**Dataset extract:**
=== Begin Enclosure ===
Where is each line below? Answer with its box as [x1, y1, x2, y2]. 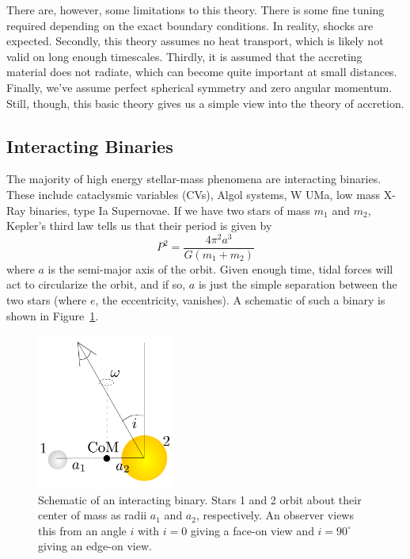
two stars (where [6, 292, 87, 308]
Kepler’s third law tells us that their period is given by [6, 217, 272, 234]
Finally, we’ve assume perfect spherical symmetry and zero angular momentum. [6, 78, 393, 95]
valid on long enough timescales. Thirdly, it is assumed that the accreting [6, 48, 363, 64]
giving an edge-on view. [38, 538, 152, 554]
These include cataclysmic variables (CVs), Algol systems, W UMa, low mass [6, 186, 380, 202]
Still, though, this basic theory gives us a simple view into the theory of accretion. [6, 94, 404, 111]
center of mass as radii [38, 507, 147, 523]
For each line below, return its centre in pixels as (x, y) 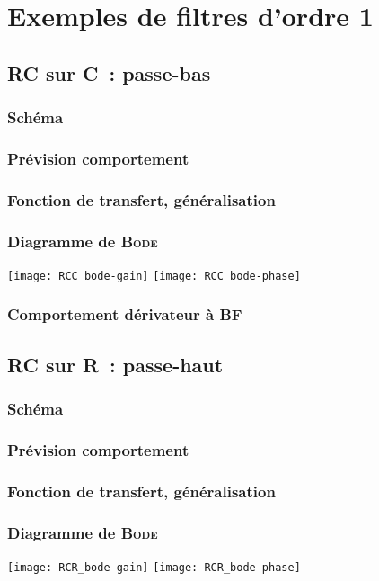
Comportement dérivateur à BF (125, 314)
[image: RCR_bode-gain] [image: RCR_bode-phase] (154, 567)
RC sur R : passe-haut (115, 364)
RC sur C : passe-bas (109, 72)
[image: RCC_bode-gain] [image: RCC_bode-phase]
=== End Enclosure ===
Emit only the final stretch of the records: the line containing "RC sur C : passe-bas (109, 72)" through the end, each line exactly as it stands.

RC sur C : passe-bas (109, 72)
[image: RCC_bode-gain] [image: RCC_bode-phase]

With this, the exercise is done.